Instructions to follow:
Without pictures, return the lines from the one containing "to continue Woman’s" through the last line of the data below, exactly.

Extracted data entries
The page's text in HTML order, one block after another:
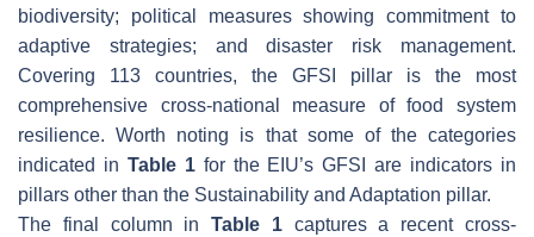
biodiversity; political measures showing commitment to
adaptive strategies; and disaster risk management.
Covering 113 countries, the GFSI pillar is the most
comprehensive cross-national measure of food system
resilience. Worth noting is that some of the categories
indicated in Table 1for the EIU’s GFSI are indicators in
pillars other than the Sustainability and Adaptation pillar.
The final column inTable 1captures a recent cross-
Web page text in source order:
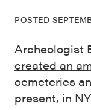
POSTED
Archeologist
created an
cemeteries
present, in
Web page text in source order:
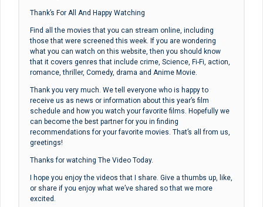
Thank’s For All And Happy Watching
Find all the movies that you can stream online, including
those that were screened this week. If you are wondering
what you can watch on this website, then you should know
that it covers genres that include crime, Science, Fi-Fi, action,
romance, thriller, Comedy, drama and Anime Movie.
Thank you very much. We tell everyone who is happy to
receive us as news or information about this year’s film
schedule and how you watch your favorite films. Hopefully we
can become the best partner for you in finding
recommendations for your favorite movies. That’s all from us,
greetings!
Thanks for watching The Video Today.
I hope you enjoy the videos that I share. Give a thumbs up, like,
or share if you enjoy what we’ve shared so that we more
excited.
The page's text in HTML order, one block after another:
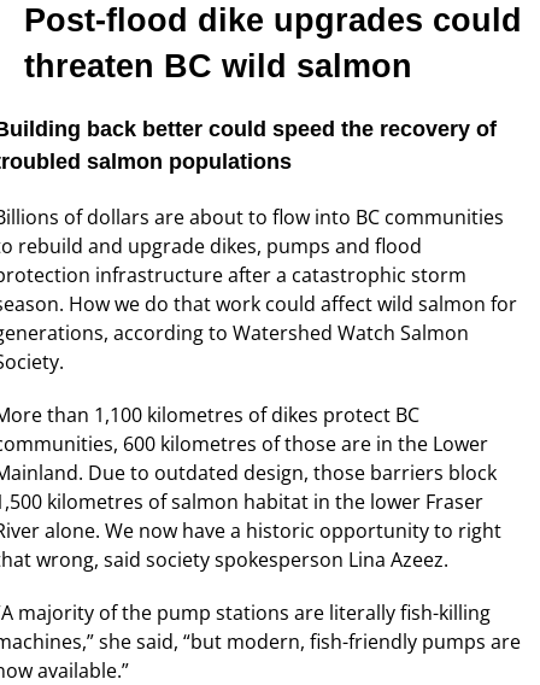
Post-flood dike upgrades could
threaten BC wild salmon
back better could speed the recovery of
salmon populations
of dollars are about to flow into BC communities
rebuild and upgrade dikes, pumps and flood
infrastructure after a catastrophic storm
How we do that work could affect wild salmon for
according to Watershed Watch Salmon
than 1,100 kilometres of dikes protect BC
600 kilometres of those are in the Lower
Due to outdated design, those barriers block
kilometres of salmon habitat in the lower Fraser
alone. We now have a historic opportunity to right
wrong, said society spokesperson Lina Azeez.
majority of the pump stations are literally fish-killing
she said, “but modern, fish-friendly pumps are
available.”
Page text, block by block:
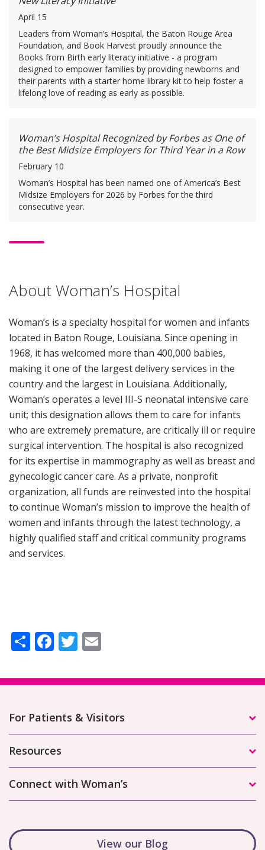
April 15
Leaders from Woman’s Hospital, the Baton Rouge Area
Foundation, and Book Harvest proudly announce the
Books from Birth early literacy initiative - a program
designed to empower families by providing newborns and
their parents with a starter home library kit to help foster a
lifelong love of reading as early as possible.
Woman’s Hospital Recognized by Forbes as One of
the Best Midsize Employers for Third Year in a Row
February 10
Woman’s Hospital has been named one of America’s Best
Midsize Employers for 2026 by Forbes for the third
consecutive year.
About Woman’s Hospital
Woman’s is a specialty hospital for women and infants
located in Baton Rouge, Louisiana. Since opening in
1968, it has welcomed more than 400,000 babies,
making it one of the largest delivery services in the
country and the largest in Louisiana. Additionally,
Woman’s operates a level III-S neonatal intensive care
unit; this designation allows them to care for infants
who are extremely premature, are critically ill or require
surgical intervention. The hospital is also recognized
for its expertise in mammography as well as breast and
gynecologic cancer care. As a private, nonprofit
organization, all funds are reinvested into the hospital
to continue Woman’s mission to improve the health of
women and infants through the latest technology, a
highly qualified staff and critical community programs
and services.
ShareFacebook
Twitter
For Patients & Visitors
Resources
Connect with Woman’s
View our Blog
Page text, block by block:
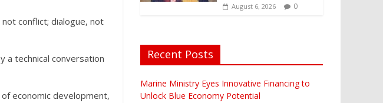
conflict; dialogue, not
a technical conversation
economic development,
August 6, 2026 0
Recent Posts
Marine Ministry Eyes Innovative Financing to
Unlock Blue Economy Potential
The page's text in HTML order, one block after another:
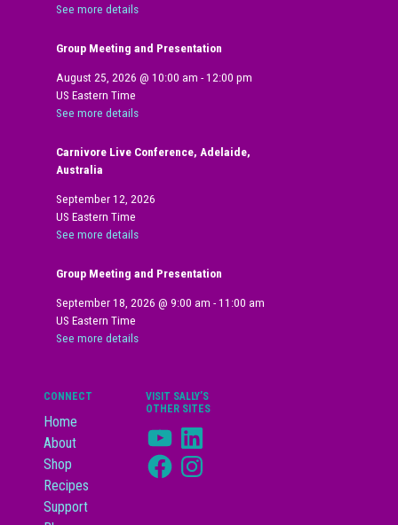
See more details
Group Meeting and Presentation
August 25, 2026 @10:00 am -12:00 pm
US Eastern Time
See more details
Carnivore Live Conference, Adelaide,
Australia
September 12, 2026
US Eastern Time
See more details
Group Meeting and Presentation
September 18, 2026 @9:00 am -11:00 am
US Eastern Time
See more details
CONNECT
Home
About
Shop
Recipes
Support
VISIT SALLY’S
OTHER SITES
YouTubeLinkedIn
FacebookInstagram
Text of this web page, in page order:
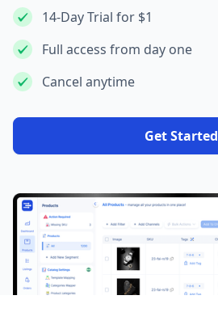
14-Day Trial for $1
Full access from day one
Cancel anytime
Get Started
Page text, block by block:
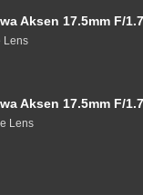
Aksen 17.5mm F/
Lens
Aksen 17.5mm F/
Lens
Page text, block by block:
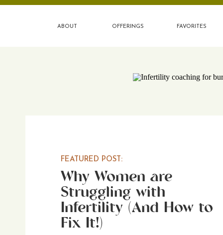
ABOUT OFFERINGS FAVORITES
Why Women are
Struggling with
Infertility (And How to
Fix It!)
FEATURED POST:
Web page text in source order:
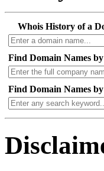
Whois History of a
Find Domain Names
Find Domain Names
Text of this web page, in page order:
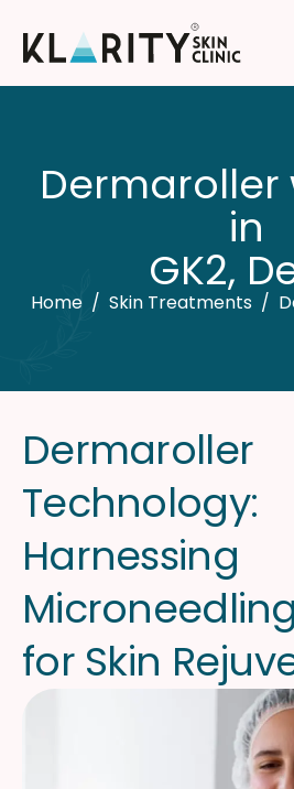
Dermaroller
in
GK2, D
Home Skin Treatments
Dermaroller
Technology:
Harnessing
Microneedling
for Skin Rejuv

Answer box:
to continue Woman’s mission to improve the health of
women and infants through the latest technology, a
highly qualified staff and critical community programs
and services.
ShareFacebook
Twitter
For Patients & Visitors
Resources
Connect with Woman’s
View our Blog
Page text, block by block:
conflict; dialogue, not
a technical conversation
economic development,
August 6, 2026 0
Recent Posts
Marine Ministry Eyes Innovative Financing to
Unlock Blue Economy Potential
The page's text in HTML order, one block after another:
See more details
Group Meeting and Presentation
August 25, 2026 @10:00 am -12:00 pm
US Eastern Time
See more details
Carnivore Live Conference, Adelaide,
Australia
September 12, 2026
US Eastern Time
See more details
Group Meeting and Presentation
September 18, 2026 @9:00 am -11:00 am
US Eastern Time
See more details
CONNECT
Home
About
Shop
Recipes
Support
VISIT SALLY’S
OTHER SITES
YouTubeLinkedIn
FacebookInstagram
Text of this web page, in page order:
14-Day Trial for $1
Full access from day one
Cancel anytime
Get Started
Page text, block by block:
Aksen 17.5mm F/
Lens
Aksen 17.5mm F/
Lens
Page text, block by block:
ABOUT OFFERINGS FAVORITES
Why Women are
Struggling with
Infertility (And How to
Fix It!)
FEATURED POST:
Web page text in source order:
Whois History of a
Find Domain Names
Find Domain Names
Text of this web page, in page order:
Dermaroller
in
GK2, D
Home Skin Treatments
Dermaroller
Technology:
Harnessing
Microneedling
for Skin Rejuv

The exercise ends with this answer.